[Python-3000] locale-aware strings ?

Wed Sep 6 02:32:28 CEST 2006

Guido van Rossum wrote:
> On 9/5/06, Paul Prescod <paul at prescod.net> wrote:
> 
>> Beyond all of that: It just seems wrong to me that I could send someone a
>> bunch of files and a Python program and their results processing them
>> would be different from mine, despite the fact that we run the same version of
>> Python on the same operating system.
> 
> And it seems just as wrong if Python doesn't do what the user expects.
> If I were a beginning Python user, I'd hate it if I had prepared a
> simple data file in vi or notepad and my Python program wouldn't read
> it right because Python's idea of encoding differs from my editor's.

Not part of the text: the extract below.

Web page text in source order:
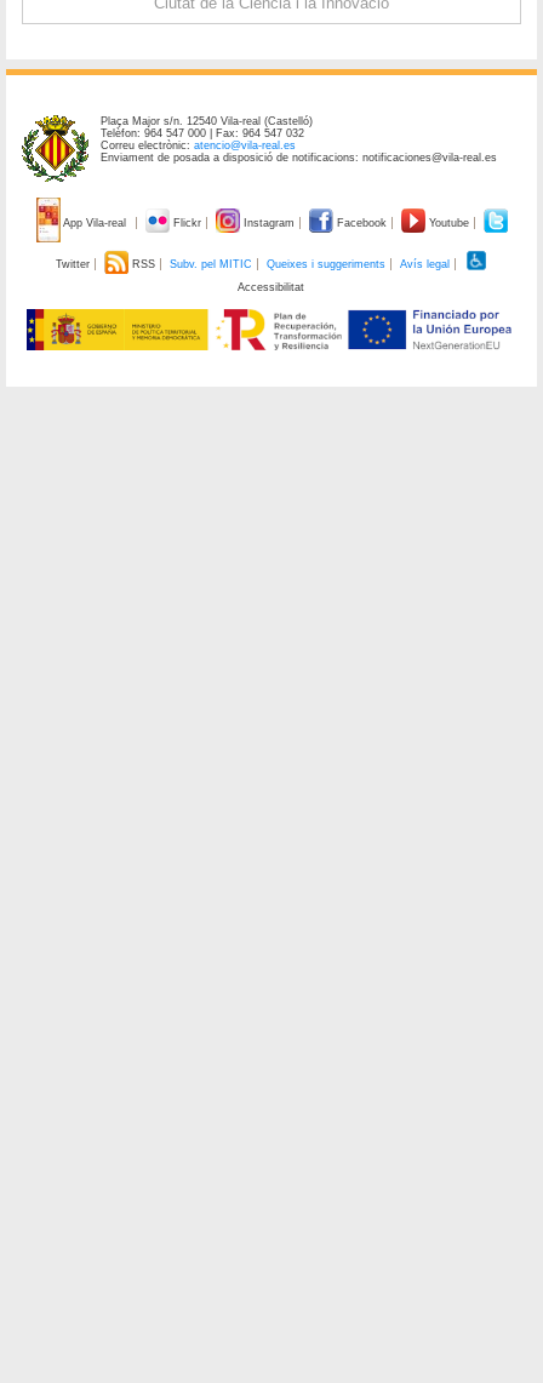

I don't know about vi, but notepad will open and save files that are not in
the system ("ANSI") encoding just fine. On opening it checks for a BOM and
auto-detects UTF-8 and UTF-16; on saving it will write a BOM if you choose
"Unicode" (UTF-16LE), "Unicode big-endian" (UTF-16BE), or UTF-8 in the
Encoding drop-down box.

This is exactly the behaviour that most users would expect of a well-behaved
Unicode-aware app. It should be as easy as possible to match this behaviour
in a Python program.

> Sorry Paul, I appreciate your standards-driven perspective, but in
> this area I'd rather build in more flexibility than strictly needed,
> than too little. If it turns out that on a particular platform all
> files are in UTF-8, making Python *on that platform* always choose
> UTF-8 is simple enough.

The problem is not the systems where all files are UTF-8, or all files are
another known charset. The problem is the platforms where half of the files
are UTF-8 and half are in some other charset, determined either by type or by
presence of a UTF-8 BOM. This is a *very* common situation, especially for
European users.

Such a user cannot set the locale to UTF-8, because that will break all of
their non-Unicode-aware applications. The Unicode-aware applications typically
have much better support for reading and writing files in charsets that are
not the system default. So in practice the locale has to be set to the "old"
charset during a migration to UTF-8.

(Setting different locales for different applications is far too much hassle.
On Windows, although I believe it is technically possible to do the equivalent
of selecting a UTF-8 locale, most users don't know how to do it, even if they
want to use UTF-8 exclusively.)

-- 
David Hopwood <david.nospam.hopwood at blueyonder.co.uk>